Si l'installation de panneaux, d'affiches et de grandes vitrines semblent s'imposer davantage au sein des centres urbains, la pratique est loin de s'y limiter. Il suffit de se promener sur la rue principale de n'importe quelle ville pour soudainement se faire proposer par une enseigne un café réconfortant en hiver, puis une bonne bière froide ou une boisson gazeuse désaltérante en été. 

 

Pepsi ou Coca-Cola?

Livraison de boissons gazeuses au restaurant-épicerie Thérèse Dubé, situé au 290, rue Short à Sherbrooke [vers juillet 1967]. Archives nationales à Sherbrooke, fonds Jacques Darche (P5, S2, SS2, D771). Photographe : Jacques Darche.

En effet, parmi les entreprises qui ont rapidement saisi l'efficacité de l'affichage public, et qui doivent une partie de leur succès à cette stratégie de marketing, on trouve les compagnies de boissons gazeuses. En 1894, le logo Coca-Cola est peint sur la façade d'un drugstore à Cartersville, dans l'État de la Géorgie, aux États-Unis; dès 1925, les peintures murales sont remplacées par des panneaux publicitaires. Sur la photo, on voit que les publicités des compétiteurs Pepsi-Cola, Coca-Cola et 7up dominent l'extérieur du restaurant-épicerie Thérèse Dubé, à Sherbrooke.

L'affichage est loin de se limiter aux bâtiments de lieux achalandés. Une majorité de compagnies commerciales, dont Coca-Cola, joignent utilité et publicité en transformant leurs camions de livraison en panneaux publicitaires itinérants. 

 

La publicité qui voyage jusqu'à nous

Autobus Laramée no 38 desservant le quartier universitaire et circulant sur la rue King Ouest à Sherbrooke. L'avant du véhicule porte une publicité pour la boisson gazeuse Pepsi (1964). Archives nationales à Sherbrooke, fonds Jacques Darche (P5, S2, SS3, DM1). Photographe : Jacques Darche.

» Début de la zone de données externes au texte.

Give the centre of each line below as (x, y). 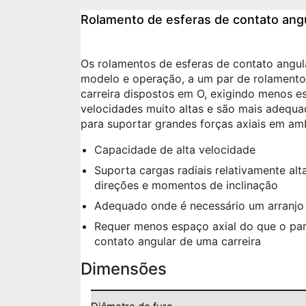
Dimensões (124, 269)
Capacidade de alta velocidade (175, 150)
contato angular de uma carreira (178, 241)
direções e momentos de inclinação (186, 185)
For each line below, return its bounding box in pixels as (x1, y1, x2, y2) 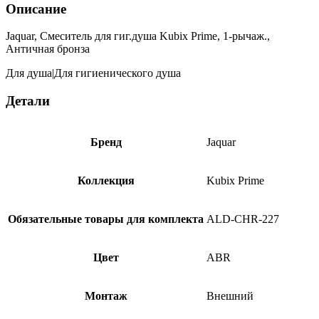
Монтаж (84, 289, 127, 302)
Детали (6, 93, 50, 108)
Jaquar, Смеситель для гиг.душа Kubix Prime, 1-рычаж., (6, 30, 270, 43)
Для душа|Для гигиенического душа (6, 67, 181, 80)
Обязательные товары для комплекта (8, 212, 204, 225)
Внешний (206, 289, 253, 302)
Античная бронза (6, 43, 90, 56)
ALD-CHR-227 (206, 212, 279, 225)
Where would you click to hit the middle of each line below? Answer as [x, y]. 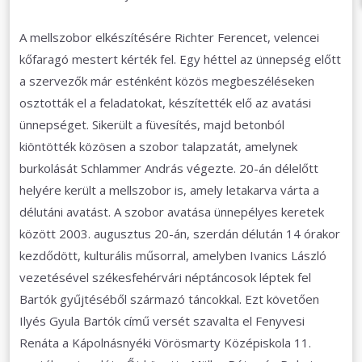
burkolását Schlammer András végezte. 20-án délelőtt [169, 168]
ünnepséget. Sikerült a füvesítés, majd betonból [152, 124]
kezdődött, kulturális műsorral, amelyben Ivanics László [173, 255]
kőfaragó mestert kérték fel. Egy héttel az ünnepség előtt [180, 59]
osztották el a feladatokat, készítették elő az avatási [165, 103]
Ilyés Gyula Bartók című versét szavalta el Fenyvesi [162, 321]
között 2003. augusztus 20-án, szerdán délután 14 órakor [180, 234]
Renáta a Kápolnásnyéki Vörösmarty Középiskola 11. [165, 343]
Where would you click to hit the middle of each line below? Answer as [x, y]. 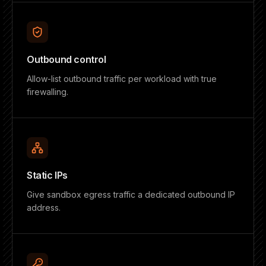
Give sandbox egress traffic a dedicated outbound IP [131, 194]
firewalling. [47, 92]
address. [44, 208]
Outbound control [66, 59]
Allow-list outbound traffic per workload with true [122, 79]
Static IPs [47, 175]
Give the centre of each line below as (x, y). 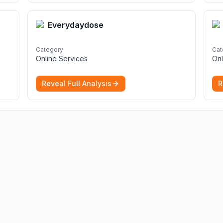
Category (50, 50)
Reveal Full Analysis (77, 83)
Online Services (62, 58)
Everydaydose (76, 25)
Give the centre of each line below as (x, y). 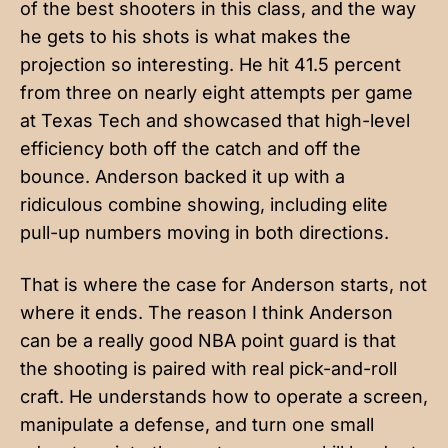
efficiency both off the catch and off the (190, 148)
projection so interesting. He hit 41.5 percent (210, 64)
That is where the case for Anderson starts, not (223, 284)
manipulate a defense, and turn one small (197, 424)
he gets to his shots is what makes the (185, 36)
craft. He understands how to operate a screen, (224, 396)
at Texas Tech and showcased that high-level (215, 120)
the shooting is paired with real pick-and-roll (208, 368)
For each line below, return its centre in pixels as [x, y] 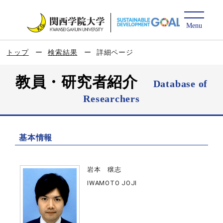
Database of [180, 84]
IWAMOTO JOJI [112, 183]
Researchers [111, 99]
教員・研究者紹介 [84, 82]
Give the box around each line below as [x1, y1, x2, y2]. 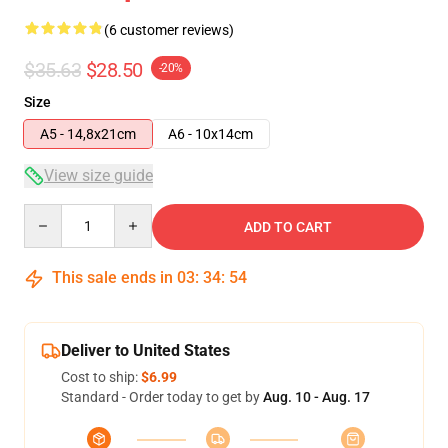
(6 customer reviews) [104, 22, 234, 38]
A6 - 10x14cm [168, 126, 253, 142]
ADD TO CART [244, 219, 332, 235]
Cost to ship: [61, 369, 141, 385]
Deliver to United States [61, 341, 230, 360]
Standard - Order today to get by [61, 389, 263, 405]
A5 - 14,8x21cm [40, 126, 136, 142]
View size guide [44, 166, 153, 185]
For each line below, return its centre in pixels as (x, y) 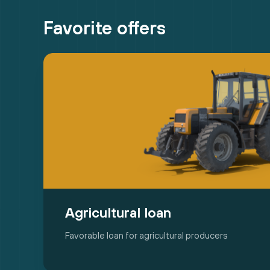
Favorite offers (105, 28)
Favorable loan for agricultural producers (146, 236)
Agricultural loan (118, 213)
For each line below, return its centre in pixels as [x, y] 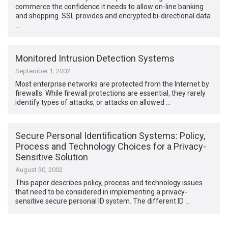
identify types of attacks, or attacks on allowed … [93, 102]
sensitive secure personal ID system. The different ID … [103, 201]
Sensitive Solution [52, 157]
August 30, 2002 [39, 170]
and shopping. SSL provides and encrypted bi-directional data [113, 16]
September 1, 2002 [43, 71]
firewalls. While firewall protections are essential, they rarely [111, 93]
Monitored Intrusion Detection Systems [95, 58]
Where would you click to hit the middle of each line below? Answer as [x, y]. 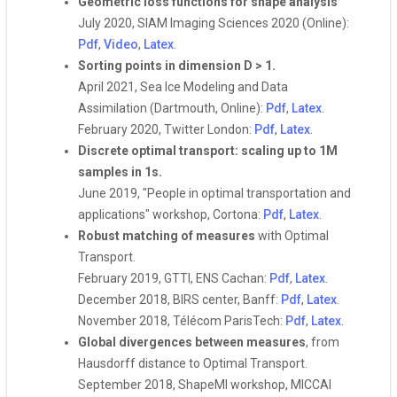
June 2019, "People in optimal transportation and [214, 193]
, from [323, 342]
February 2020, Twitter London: [166, 129]
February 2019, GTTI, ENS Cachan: [174, 278]
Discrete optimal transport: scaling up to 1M [208, 151]
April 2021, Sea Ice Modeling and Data [183, 87]
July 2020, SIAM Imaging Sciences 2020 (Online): [214, 23]
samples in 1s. [120, 172]
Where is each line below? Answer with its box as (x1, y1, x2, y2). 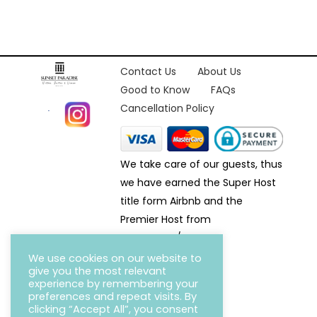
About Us (197, 64, 241, 79)
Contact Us (120, 64, 176, 79)
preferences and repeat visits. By (28, 289, 197, 304)
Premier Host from (120, 212, 211, 227)
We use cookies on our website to (28, 251, 202, 265)
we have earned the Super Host (120, 175, 276, 190)
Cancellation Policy (120, 101, 214, 116)
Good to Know (120, 83, 190, 98)
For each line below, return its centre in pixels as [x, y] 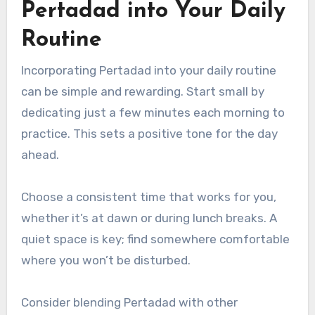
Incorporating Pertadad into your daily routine [148, 70]
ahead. [40, 154]
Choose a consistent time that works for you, [148, 197]
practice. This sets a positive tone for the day [149, 133]
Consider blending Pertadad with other [129, 302]
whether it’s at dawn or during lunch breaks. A [149, 218]
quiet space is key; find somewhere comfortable [155, 239]
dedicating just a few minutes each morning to [153, 112]
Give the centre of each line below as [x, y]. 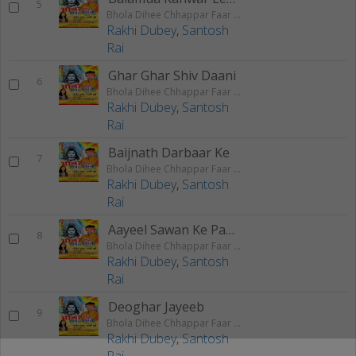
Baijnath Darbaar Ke [169, 152]
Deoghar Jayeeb [156, 306]
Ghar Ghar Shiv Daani [172, 75]
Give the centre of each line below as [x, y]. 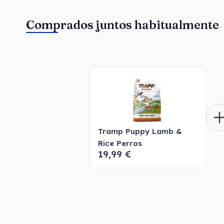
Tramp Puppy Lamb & [140, 131]
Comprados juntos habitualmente [122, 25]
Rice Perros [120, 143]
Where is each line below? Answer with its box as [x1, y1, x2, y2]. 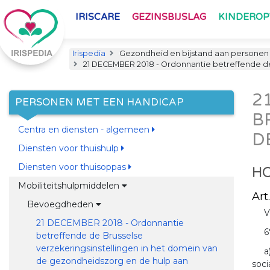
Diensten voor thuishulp [17, 143, 121, 154]
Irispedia [72, 49, 105, 58]
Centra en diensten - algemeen [17, 124, 152, 135]
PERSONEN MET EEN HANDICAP [15, 96, 184, 108]
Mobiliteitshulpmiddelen [17, 180, 122, 191]
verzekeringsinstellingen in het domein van [36, 243, 218, 254]
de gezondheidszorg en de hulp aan [36, 256, 188, 266]
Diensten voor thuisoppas [17, 162, 128, 172]
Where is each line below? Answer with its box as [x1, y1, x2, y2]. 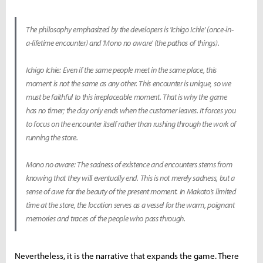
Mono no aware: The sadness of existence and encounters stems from [26, 159, 232, 170]
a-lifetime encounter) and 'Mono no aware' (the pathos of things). [26, 38, 220, 49]
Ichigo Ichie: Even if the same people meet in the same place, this [26, 65, 217, 76]
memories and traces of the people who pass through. [26, 213, 186, 224]
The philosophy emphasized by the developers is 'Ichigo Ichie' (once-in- [26, 24, 234, 35]
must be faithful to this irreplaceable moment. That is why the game [26, 92, 227, 103]
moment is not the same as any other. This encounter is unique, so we [26, 78, 231, 89]
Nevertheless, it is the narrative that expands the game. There [15, 250, 239, 262]
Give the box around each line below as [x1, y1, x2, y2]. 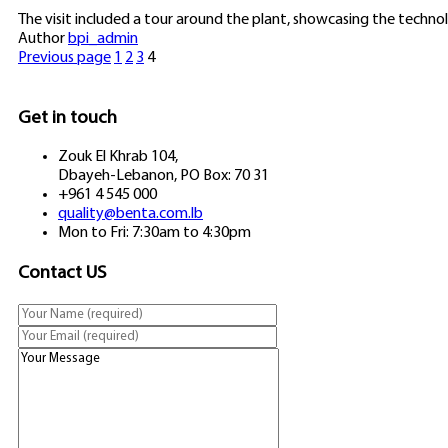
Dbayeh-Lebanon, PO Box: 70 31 [58, 168, 269, 185]
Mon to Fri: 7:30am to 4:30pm [58, 225, 251, 242]
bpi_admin [68, 30, 138, 47]
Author [18, 30, 68, 47]
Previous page [18, 49, 111, 66]
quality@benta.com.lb [58, 206, 203, 223]
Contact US [18, 264, 106, 284]
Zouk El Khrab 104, [58, 149, 178, 166]
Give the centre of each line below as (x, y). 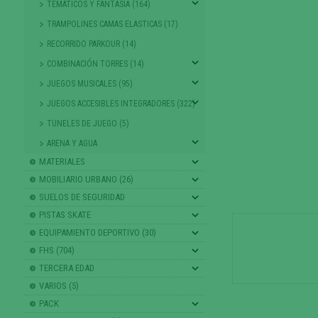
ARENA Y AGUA (72, 143)
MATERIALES (62, 161)
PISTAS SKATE (65, 214)
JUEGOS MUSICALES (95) (89, 83)
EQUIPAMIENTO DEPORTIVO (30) (97, 232)
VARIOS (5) (59, 285)
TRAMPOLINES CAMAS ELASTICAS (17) (112, 24)
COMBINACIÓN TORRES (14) (95, 64)
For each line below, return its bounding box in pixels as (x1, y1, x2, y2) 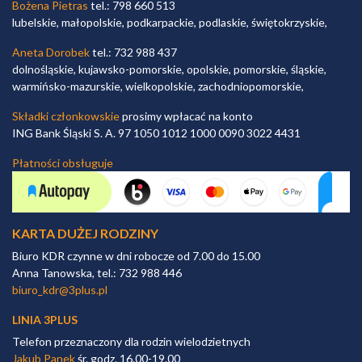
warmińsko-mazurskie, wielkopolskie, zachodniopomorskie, (12, 79, 304, 93)
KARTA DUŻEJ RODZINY (12, 225, 158, 241)
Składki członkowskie (12, 109, 120, 123)
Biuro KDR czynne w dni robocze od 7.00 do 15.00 (12, 249, 260, 263)
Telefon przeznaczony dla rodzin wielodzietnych (12, 335, 250, 348)
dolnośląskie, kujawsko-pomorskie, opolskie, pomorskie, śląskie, (12, 62, 326, 76)
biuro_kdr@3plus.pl (12, 283, 107, 297)
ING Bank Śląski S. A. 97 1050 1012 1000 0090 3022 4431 (12, 126, 301, 140)
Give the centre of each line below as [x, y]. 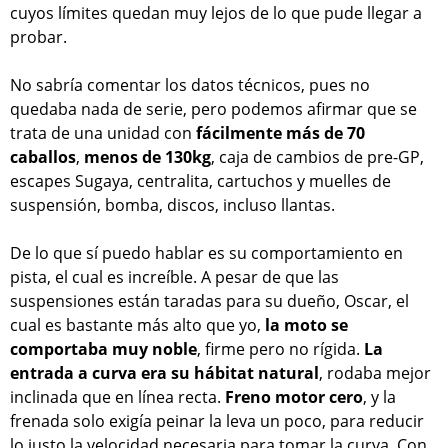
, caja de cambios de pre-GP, [317, 156]
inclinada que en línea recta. [117, 396]
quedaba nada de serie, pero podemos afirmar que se [213, 108]
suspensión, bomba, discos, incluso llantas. [172, 204]
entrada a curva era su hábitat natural [164, 372]
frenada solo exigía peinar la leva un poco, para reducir [217, 420]
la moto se [306, 324]
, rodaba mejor [375, 372]
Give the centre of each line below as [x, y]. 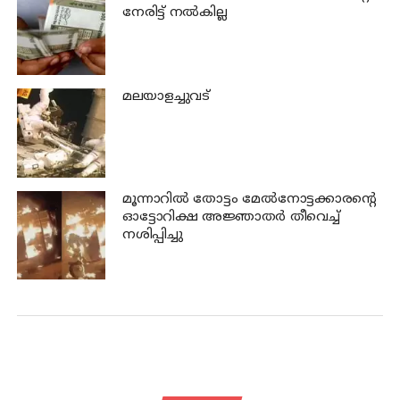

D'autres entreprises, comme Pepsi-Cola, utilisent également la carrosserie des autobus de ville afin d'afficher leurs logos et leurs slogans. Dès lors, leurs noms et l'image de leurs produits circulent continuellement dans les rues, rejoignant un nombre croissant de personnes. Qui n'a jamais posé son regard sur les produits affichés sur les autobus en patientant au feu rouge? Tous les moyens sont bons pour atteindre un maximum de consommateurs potentiels!

Bref, la publicité est utilisée afin de séduire le public et de l'encourager à consommer. L'affichage extérieur n'est qu'une de ses nombreuses formes. Avec le temps, elle devient de plus en plus envahissante sur les bâtiments commerciaux, ce qui suscite de nombreuses critiques. La discrétion n'a pas sa place dans le monde de la publicité : au contraire, la pub cherche à s'affirmer et à accaparer l'espace urbain. Elle peut néanmoins être perçue comme un élément esthétique de la ville. Les éléments publicitaires peuvent être originaux et artistiques; ils peuvent même être une curiosité touristique dans certaines agglomérations. Certes, la rue Wellington de Sherbrooke ne peut rivaliser avec les célèbres Times Square de New York et Shibuya Crossing de Tokyo. Néanmoins, les différents types d'affichage qu'on y trouve et qui changent avec le temps font partie de sa personnalité et de son charme, entre autres parce qu'ils nous permettent de repérer nos commerces locaux préférés et de découvrir de nouvelles perles.

 

Sources :

« L'affichage au XXe siècle », Musée des arts décoratifs, https://madparis.fr/petite-histoire-de-l-affichage#:~:text=L'affichage%20s'est%20d%C3%A9velopp%C3%A9,Dictionnaire%20de%20Richelet%2C%201724) (consulté le 28 février 2022).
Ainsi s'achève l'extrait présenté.